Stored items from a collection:
-- Opening Marker --

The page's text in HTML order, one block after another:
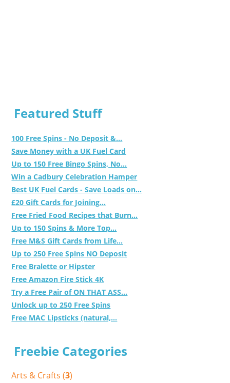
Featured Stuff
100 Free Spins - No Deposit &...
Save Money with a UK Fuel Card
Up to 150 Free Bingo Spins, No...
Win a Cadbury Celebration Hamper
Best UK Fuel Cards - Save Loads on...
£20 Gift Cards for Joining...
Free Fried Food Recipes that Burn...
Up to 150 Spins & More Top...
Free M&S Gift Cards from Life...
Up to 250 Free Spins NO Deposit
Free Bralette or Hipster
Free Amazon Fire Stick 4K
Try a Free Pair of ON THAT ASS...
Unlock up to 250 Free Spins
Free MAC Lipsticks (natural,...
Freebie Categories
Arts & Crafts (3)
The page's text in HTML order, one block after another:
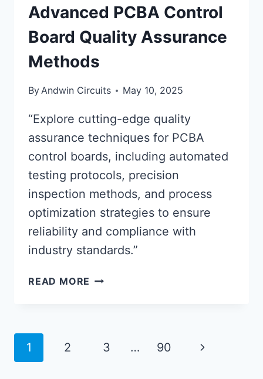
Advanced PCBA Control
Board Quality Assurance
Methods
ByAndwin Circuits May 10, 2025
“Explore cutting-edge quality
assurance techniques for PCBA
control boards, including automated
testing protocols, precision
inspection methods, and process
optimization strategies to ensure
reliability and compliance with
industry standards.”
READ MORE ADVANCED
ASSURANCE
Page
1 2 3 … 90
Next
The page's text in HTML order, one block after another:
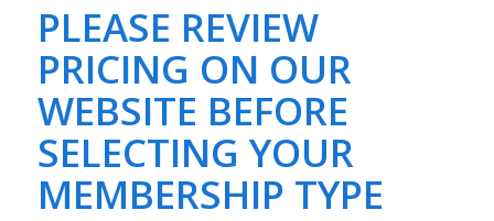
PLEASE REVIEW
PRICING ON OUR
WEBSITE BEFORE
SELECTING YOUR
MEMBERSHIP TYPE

-- Closing Marker --

WHAT TO WORK ON: The lines to copy are those above that contain the string "Save".

TASK OUTPUT:
Save Money with a UK Fuel Card
Best UK Fuel Cards - Save Loads on...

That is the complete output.